(Recorded data)

:::::

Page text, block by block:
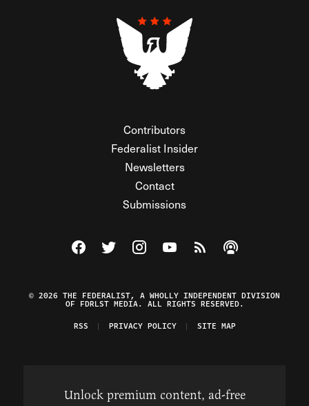
Contributors
Federalist Insider
Newsletters
Contact
Submissions
Visit The Federalist on Facebook
Visit The Federalist on Twitter
Visit The Federalist on Instagram
Watch The Federalist on
View The Federalist
Listen to The
© 2026 THE FEDERALIST, A WHOLLY INDEPENDENT DIVISION
OF FDRLST MEDIA. ALL RIGHTS RESERVED.
RSS
PRIVACY POLICY SITE MAP
Unlock premium content, ad-free
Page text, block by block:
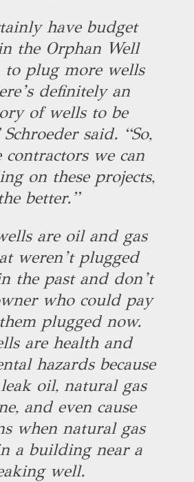
have budget
the Orphan Well
to plug more wells
definitely an
of wells to be
said. “So,
contractors we can
on these projects,
better.”
are oil and gas
weren’t plugged
the past and don’t
who could pay
plugged now.
are health and
hazards because
oil, natural gas
and even cause
when natural gas
a building near a
well.
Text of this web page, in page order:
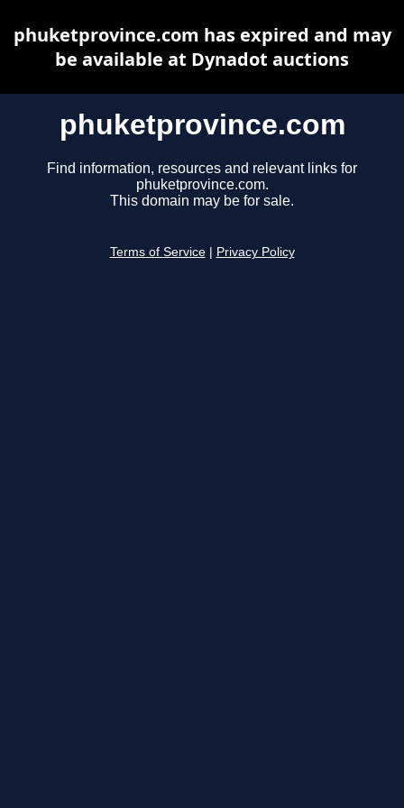
phuketprovince.com
Find information, resources and relevant links for
phuketprovince.com.
This domain may be for sale.
Terms of Service Privacy Policy
phuketprovince.com has expired and may
be available at Dynadot auctions
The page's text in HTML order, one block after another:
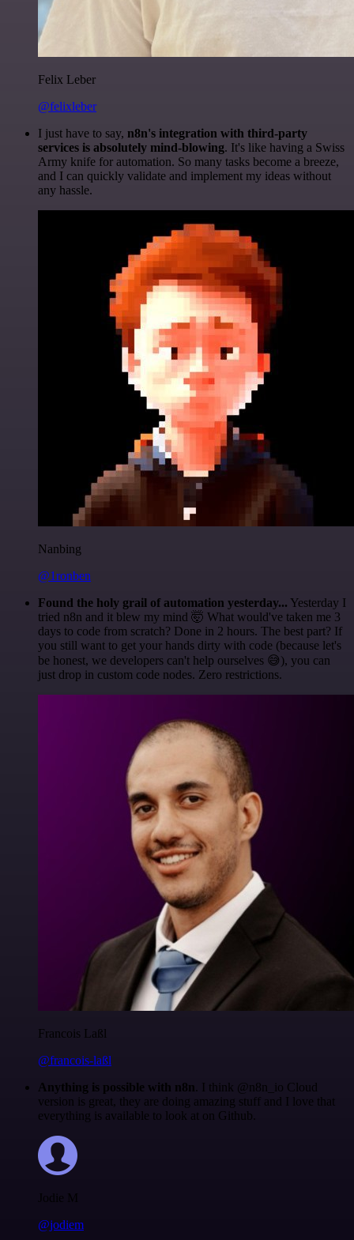
Felix Leber
@felixleber
I just have to say, n8n's integration with third-party
services is absolutely mind-blowing. It's like having a Swiss
Army knife for automation. So many tasks become a breeze,
and I can quickly validate and implement my ideas without
any hassle.
Nanbing
@1ronben
Found the holy grail of automation yesterday... Yesterday I
tried n8n and it blew my mind 🤯 What would've taken me 3
days to code from scratch? Done in 2 hours. The best part? If
you still want to get your hands dirty with code (because let's
be honest, we developers can't help ourselves 😅), you can
just drop in custom code nodes. Zero restrictions.
Francois Laßl
@francois-laßl
Anything is possible with n8n . I think @n8n_io Cloud
version is great, they are doing amazing stuff and I love that
everything is available to look at on Github.
Jodie M
@jodiem

:::::

What you will do - Your task is to return each line of the data above that contains the string "available".

Response area -
be available at Dynadot auctions
everything is available to look at on Github.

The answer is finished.